The House of Representatives Public Accounts Committee has offered financial relief measures and a 10-year debt restructuring plan for Ikeja Electric, Kano and Jos Electricity Distribution Companies (DisCos).

The approval is part of efforts to stabilise Nigeria’s struggling power sector.

The committee endorsed the package for the three DisCos covering a combined liability of about N248.6 billion.

Chairman of the subcommittee, Mark Obetta, said the decision followed the adoption of a technical subcommittee report reviewing findings from the 2021 Auditor-General for the Federation’s report on the rising indebtedness of electricity distribution firms.

According to him, the recommendation is part of broader legislative efforts to address legacy debts and improve financial sustainability in the electricity market.

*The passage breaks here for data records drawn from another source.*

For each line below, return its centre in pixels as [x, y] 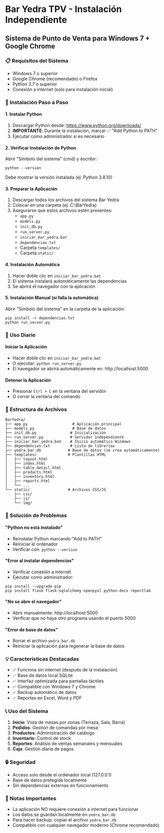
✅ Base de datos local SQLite [43, 675]
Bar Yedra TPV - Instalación [63, 9]
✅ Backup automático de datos [44, 692]
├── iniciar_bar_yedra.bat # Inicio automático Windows [68, 442]
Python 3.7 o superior [35, 84]
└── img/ [23, 503]
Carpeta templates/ [40, 248]
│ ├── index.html [25, 464]
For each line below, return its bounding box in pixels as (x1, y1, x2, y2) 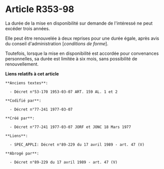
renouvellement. (5, 61, 39, 67)
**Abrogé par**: (5, 151, 39, 156)
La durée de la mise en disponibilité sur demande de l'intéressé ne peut (5, 20, 153, 26)
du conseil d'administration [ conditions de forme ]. (5, 40, 109, 46)
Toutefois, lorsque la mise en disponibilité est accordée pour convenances (5, 50, 159, 56)
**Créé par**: (5, 116, 35, 121)
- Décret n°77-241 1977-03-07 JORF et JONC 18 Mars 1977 (10, 124, 131, 129)
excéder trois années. (5, 25, 50, 31)
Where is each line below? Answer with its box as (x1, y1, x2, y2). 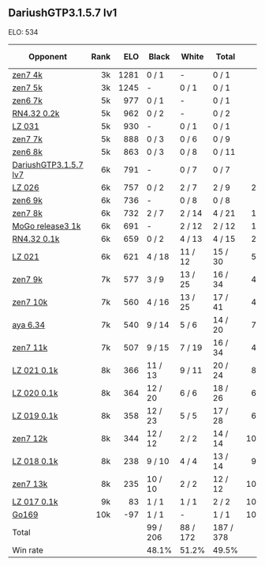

The report found that the total debt owed by 11 distribution companies rose from about 1 trillion naira at the end of 2024 to 1.3 trillion naira by September 2025, driven by accumulating principal and interest.

The committee said its investigation sought to verify the Auditor-General’s claims, determine the current debt position and identify reasons for persistent payment defaults by the companies.

A key issue during hearings was a dispute over interest charges, with the affected companies arguing that existing market rules did not clearly permit such charges on unpaid invoices.

In response, the Nigerian Electricity Regulatory Commission directed the Nigeria Bulk Electricity Trading Company not to apply interest on outstanding invoices from 2015 to 2020, but allowed interest charges from 2021 onward.

The regulator also instructed that interest linked to delays involving financial intermediary Meristem be disregarded, and ordered a recomputation of liabilities, including disputed interest.
Under the approved framework, the three companies will restructure and repay their historical debts over a period of up to 10 years.

The committee also recommended transferring about 13.4 billion naira in liabilities incurred during government intervention in Kano Electricity Distribution Company to the Nigerian Electricity Liability Management Company, in line with past sector practices.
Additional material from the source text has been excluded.